UN urges US to drop Houthi terrorist designation

UN urges US to drop Houthi terrorist designation

International body's special coordinator says US plan to provide licenses to avoid follow-on sanctions is insufficient

By Michael Hernandez

WASHINGTON (AA) - The UN urged the Trump administration on Thursday to reverse its decision to label Yemen's Houthi rebels as a terror group, warning the move could exacerbate the country's dire humanitarian crisis.

The UN's aid chief Mark Lowcok told the Security Council the decision will push the impoverished nation into "a large-scale famine on a scale that we have not seen for nearly 40 years."

Yemen, which has been locked in a civil conflict exacerbated by regional interests since 2014, imports 90% of its food through commercial channels. The Houthis control commerce in areas they govern.

The US announced the decision, which will take effect on President Donald Trump's last full day in office next Tuesday. Secretary of State Mike Pompeo said the designation is intended to hold the rebel group "accountable for its terrorist acts, including cross-border attacks threatening civilian populations, infrastructure, and commercial shipping."

The Houthis are the de facto authority across a wide swath of the badly-impoverished and food scarce nation, and concerns have mounted that designating the group as a terror organization could hinder the distribution of badly-needed aid during the world's worst humanitarian disaster.

Aware of repeated concerns voiced by the UN and humanitarian groups, Pompeo said the US would issue licenses to exempt "certain humanitarian activity and imports into Yemen."

Lowcock said that plan is insufficient to prevent the looming humanitarian fallout from the US decision.

"Aid agencies give people vouchers or cash to buy commercially imported food in the market. Aid agencies cannot – they simply cannot - replace the commercial import system," said Lowcock. "What this means is that what the commercial importers do is the single biggest determinant of life and death in Yemen."

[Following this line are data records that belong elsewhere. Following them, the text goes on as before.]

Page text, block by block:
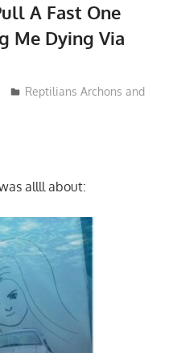
A Fast One
Me Dying Via
Reptilians Archons and
allll about:
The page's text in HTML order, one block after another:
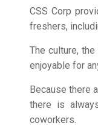
CSS Corp
freshers,
The culture,
enjoyable for
Because there
there is
coworkers.
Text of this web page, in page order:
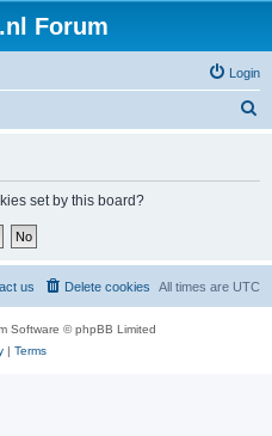
Forum
Login
set by this board?
All times are UTC
Delete cookies
us
Software © phpBB Limited
| Terms
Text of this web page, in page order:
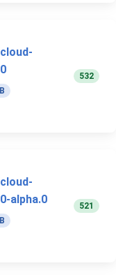
532
alpha.0
521
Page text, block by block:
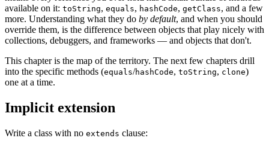
available on it: toString, equals, hashCode, getClass, and a few
more. Understanding what they do by default, and when you should
override them, is the difference between objects that play nicely with
collections, debuggers, and frameworks — and objects that don't.
This chapter is the map of the territory. The next few chapters drill
into the specific methods (equals/hashCode, toString, clone)
one at a time.
Implicit extension
Write a class with no extends clause:
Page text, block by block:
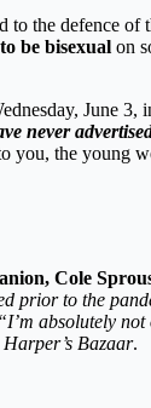
to the defence
be bisexual on
June
never
the young
Cole
prior to the
“I’m absolutely
Harper’s Bazaar.
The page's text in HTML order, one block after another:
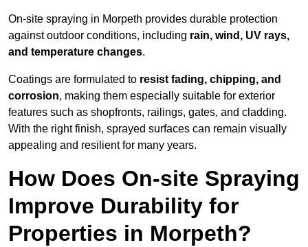
On-site spraying in Morpeth provides durable protection
against outdoor conditions, including rain, wind, UV rays,
and temperature changes.
Coatings are formulated to resist fading, chipping, and
corrosion, making them especially suitable for exterior
features such as shopfronts, railings, gates, and cladding.
With the right finish, sprayed surfaces can remain visually
appealing and resilient for many years.
How Does On-site Spraying
Improve Durability for
Properties in Morpeth?
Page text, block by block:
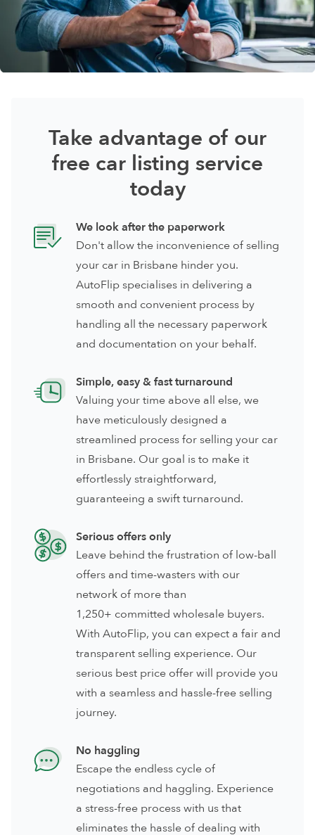
Take advantage of our
free car listing service
today
We look after the paperwork
Don't allow the inconvenience of selling
your car in Brisbane hinder you.
AutoFlip specialises in delivering a
smooth and convenient process by
handling all the necessary paperwork
and documentation on your behalf.
Simple, easy & fast turnaround
Valuing your time above all else, we
have meticulously designed a
streamlined process for selling your car
in Brisbane. Our goal is to make it
effortlessly straightforward,
guaranteeing a swift turnaround.
Serious offers only
Leave behind the frustration of low-ball
offers and time-wasters with our
network of more than
1,250+ committed wholesale buyers.
With AutoFlip, you can expect a fair and
transparent selling experience. Our
serious best price offer will provide you
with a seamless and hassle-free selling
journey.
No haggling
Escape the endless cycle of
negotiations and haggling. Experience
a stress-free process with us that
eliminates the hassle of dealing with
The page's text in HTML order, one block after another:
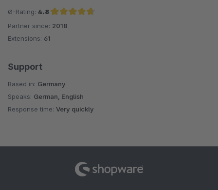
Ø-Rating: 4.8
Average rating of 4.8 out of 5 stars
Partner since: 2018
Extensions: 61
Support
Based in: Germany
Speaks: German, English
Response time: Very quickly
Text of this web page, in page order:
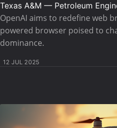
Texas A&M — Petroleum
OpenAI aims to redefine web
powered browser poised to
dominance.
12 JUL 2025
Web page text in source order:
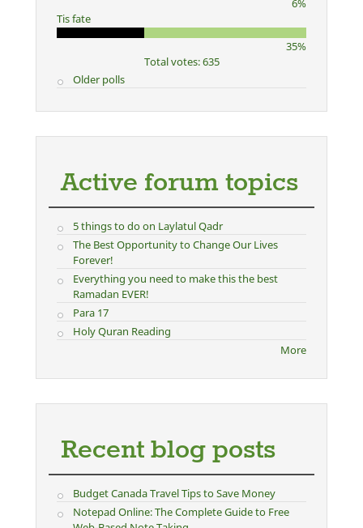
6%
Tis fate
35%
Total votes: 635
Older polls
Active forum topics
5 things to do on Laylatul Qadr
The Best Opportunity to Change Our Lives
Forever!
Everything you need to make this the best
Ramadan EVER!
Para 17
Holy Quran Reading
More
Recent blog posts
Budget Canada Travel Tips to Save Money
Notepad Online: The Complete Guide to Free
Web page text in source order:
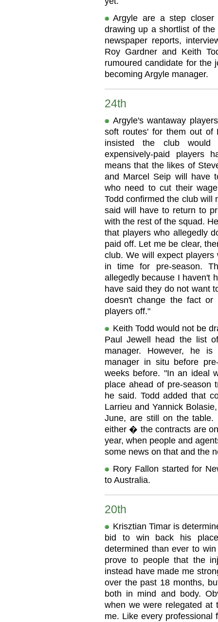
Argyle are a step
drawing up a shortlist of
newspaper reports,
Roy Gardner and Keith
rumoured candidate for the
becoming Argyle manager.
24th
Argyle's wantaway
soft routes' for them out of
insisted the club would
expensively-paid players
means that the likes of
and Marcel Seip will have
who need to cut their
Todd confirmed the club will
said will have to return to
with the rest of the squad.
that players who allegedly
paid off. Let me be clear,
club. We will expect
in time for pre-season.
allegedly because I haven't
have said they do not want
doesn't change the fact
players off."
Keith Todd would not be
Paul Jewell head the list
manager. However, he
manager in situ before
weeks before. "In an ideal
place ahead of pre-season
he said. Todd added that
Larrieu and Yannick
June, are still on the table.
either � the contracts are
year, when people and
some news on that and the
Rory Fallon started for
to Australia.
20th
Krisztian Timar is
bid to win back his
determined than ever to
prove to people that the
instead have made me
over the past 18 months,
both in mind and body.
when we were relegated at
me. Like every professional
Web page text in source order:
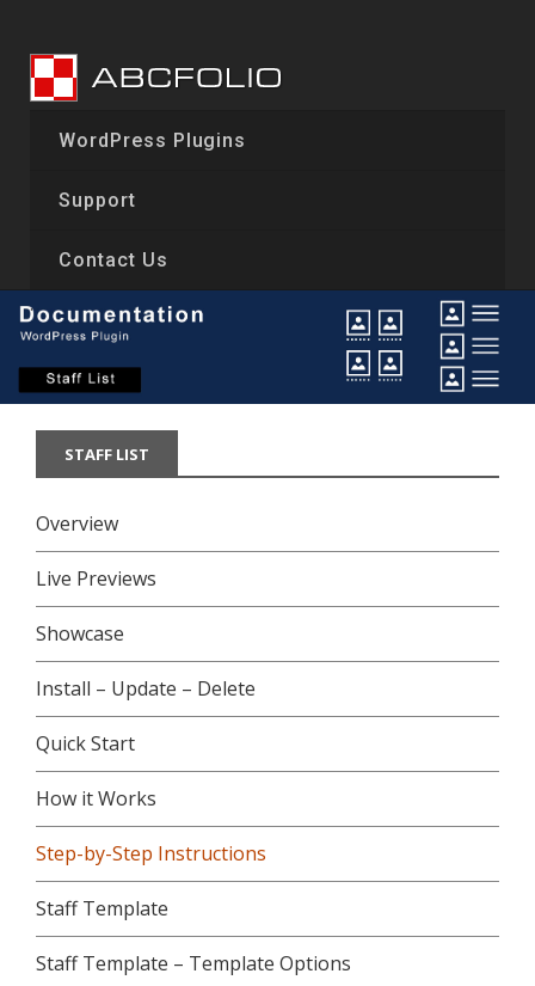
content
WordPress Plugins
Support
Contact Us
STAFF LIST
Overview
Live Previews
Showcase
Install – Update – Delete
Quick Start
How it Works
Step-by-Step Instructions
Staff Template
Staff Template – Template Options

Yemen has been beset by violence and instability since 2014, when Iran-aligned Houthi rebels overran much of the country, including the capital of Sanaa. The crisis escalated in 2015 when a Saudi-led coalition launched a devastating air campaign aimed at rolling back Houthi territorial gains.

According to the UN Office for the Coordination of Humanitarian Affairs, the conflict has claimed 233,000 lives.